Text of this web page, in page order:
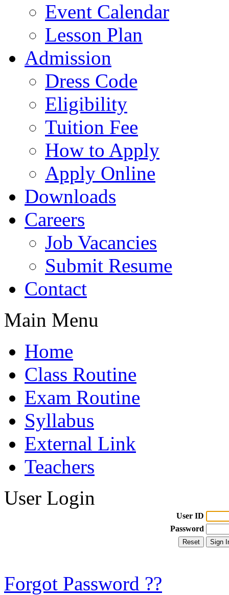
Event Calendar
Lesson Plan
Admission
Dress Code
Eligibility
Tuition Fee
How to Apply
Apply Online
Downloads
Careers
Job Vacancies
Submit Resume
Contact
Main Menu
Home
Class Routine
Exam Routine
Syllabus
External Link
Teachers
User Login
User ID
Password
Forgot Password ??
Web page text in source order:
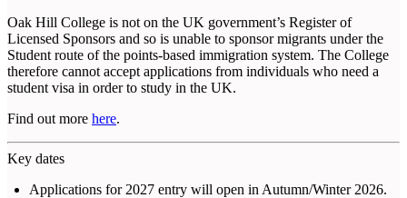
Oak Hill College is not on the UK government’s Register of
Licensed Sponsors and so is unable to sponsor migrants under the
Student route of the points-based immigration system. The College
therefore cannot accept applications from individuals who need a
student visa in order to study in the UK.
Find out more here.
Key dates
Applications for 2027 entry will open in Autumn/Winter 2026.
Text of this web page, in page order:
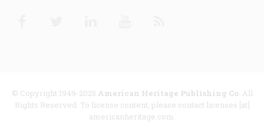
© Copyright 1949-2025 American Heritage Publishing Co. All
Rights Reserved. To license content, please contact licenses [at]
americanheritage.com.
━━━━━━━━━━━━━━━━
WHAT YOU HAVE TO DO: What is wanted is a verbatim transcription of every record above, pictures excluded.

EXERCISE OUTPUT:
Text of this web page, in page order:
Event Calendar
Lesson Plan
Admission
Dress Code
Eligibility
Tuition Fee
How to Apply
Apply Online
Downloads
Careers
Job Vacancies
Submit Resume
Contact
Main Menu
Home
Class Routine
Exam Routine
Syllabus
External Link
Teachers
User Login
User ID
Password
Forgot Password ??
Web page text in source order:
Oak Hill College is not on the UK government’s Register of
Licensed Sponsors and so is unable to sponsor migrants under the
Student route of the points-based immigration system. The College
therefore cannot accept applications from individuals who need a
student visa in order to study in the UK.
Find out more here.
Key dates
Applications for 2027 entry will open in Autumn/Winter 2026.
Text of this web page, in page order:
© Copyright 1949-2025 American Heritage Publishing Co. All
Rights Reserved. To license content, please contact licenses [at]
americanheritage.com.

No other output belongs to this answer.